Depending on how RAxML was installed, you may want to check if RAxML is called from the terminal using raxmlHPC or raxmlHPC. This string needs to be passed to tree.raxml using the argument raxml_exec. Please note that this argument corresponds to the exec argument in ips::raxml.

Finally, note that RStudio sometimes has issues finding stuff in the path while using system(). If you’re using macOS, try starting RStudio from the command line by running the following line:

{bash eval=FALSE} open /Applications/RStudio.app

VS code does not suffer of the same issues. In other OS, it might be better to simply avoid using RStudio if you’re interested in running the phylogenetic functions in phruta.

Installing PATHd-8 and treePL

There are excellent guides for installing PATHd-8 and treePL. Here, I summarize two potentially relevant options.

First, you can use Brian O’Meara’s approach for installing PATHd-8 in MacOs and linux. I summarize the code in the following link. For Windows users, please use the compiled version of the software provided in the following link.

Second, you can use homebrew to install treePL (Windows, MacOS, and Linux), thanks to Jonathan Chang.

{bash eval = F} brew install brewsci/bio/treepl

Please check the following link) if you’re interested in running brew from Windows and Linux.

Running phruta from Rstudio while using MacOS?

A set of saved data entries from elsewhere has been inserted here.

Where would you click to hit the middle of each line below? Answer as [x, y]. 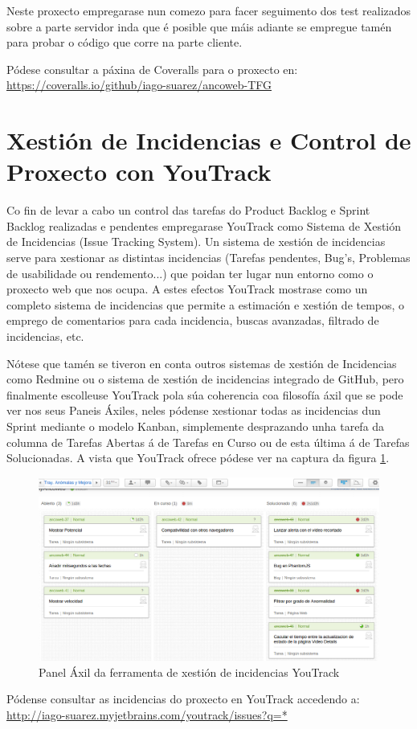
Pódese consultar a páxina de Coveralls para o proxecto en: [152, 69]
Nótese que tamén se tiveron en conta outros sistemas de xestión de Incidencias [202, 363]
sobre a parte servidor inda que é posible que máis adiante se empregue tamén [199, 26]
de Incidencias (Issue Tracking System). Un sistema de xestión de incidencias [196, 242]
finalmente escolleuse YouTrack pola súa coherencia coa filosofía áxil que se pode [205, 394]
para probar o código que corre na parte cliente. [125, 42]
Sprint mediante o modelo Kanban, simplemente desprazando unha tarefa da [196, 426]
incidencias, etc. [45, 336]
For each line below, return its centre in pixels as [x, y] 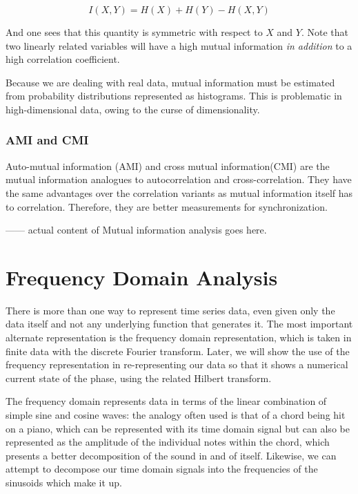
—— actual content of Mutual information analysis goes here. [136, 230]
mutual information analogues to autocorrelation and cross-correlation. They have [179, 179]
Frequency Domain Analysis [142, 277]
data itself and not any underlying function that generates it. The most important [179, 324]
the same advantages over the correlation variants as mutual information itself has [179, 192]
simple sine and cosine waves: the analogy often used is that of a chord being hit [176, 415]
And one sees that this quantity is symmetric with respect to [134, 32]
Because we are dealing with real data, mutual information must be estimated [170, 82]

Only if you’re interested in running phylogenetic analyses, please make sure you open RStudio using the following code from the terminal:

{bash eval=FALSE} open /Applications/RStudio.app

Dedication

My package is dedicated to my mom. I still have lots of things to learn from you. You will always have all my admiration. The logo features a Palenquera in Cartagena (Colombia). For many folks, Palenqueras are just the Black woman ones who sell fruits in particular Colombian turistic areas. However, palenqueras and Palenque are central to Black identity in Colombia, Latin America, and across the America: “Palenque was the first free African town in the Americas”](https://en.wikipedia.org/wiki/San_Basilio_de_Palenque).

Etymology

Fruta is the Spanish word for Fruit. English ph sounds the same as F in Spanish. In phruta, ph is relative to phylogenetics. I pronounce phruta just as fruta in Spanish.

Additional resources

More details about the functions implemented in phruta can be found in the different vignettes associated with the package or in our website.

Alternatives to phruta

Similar functionalities for assembling curated molecular datasets for phylogenetic analyses can be found in phylotaR and SuperCRUNCH. However, note that phylotaR is limited to downloading and curating sequences (e.g. doesn’t align sequences). Similarly, SuperCRUNCH only curates local sequences. phruta is closer to the SUPERSMART and its “new” associated R workflow SUPERSMARTR. However, most of the applications in the different packages that are part of SUPERSMARTR are simplified in phruta.

Contributing

Please see our contributing guide.

Contact

Please see the package DESCRIPTION for package authors.

Code of conduct

Please note that this package is released with a Contributor Code of Conduct. By contributing to this project, you agree to abide by its terms.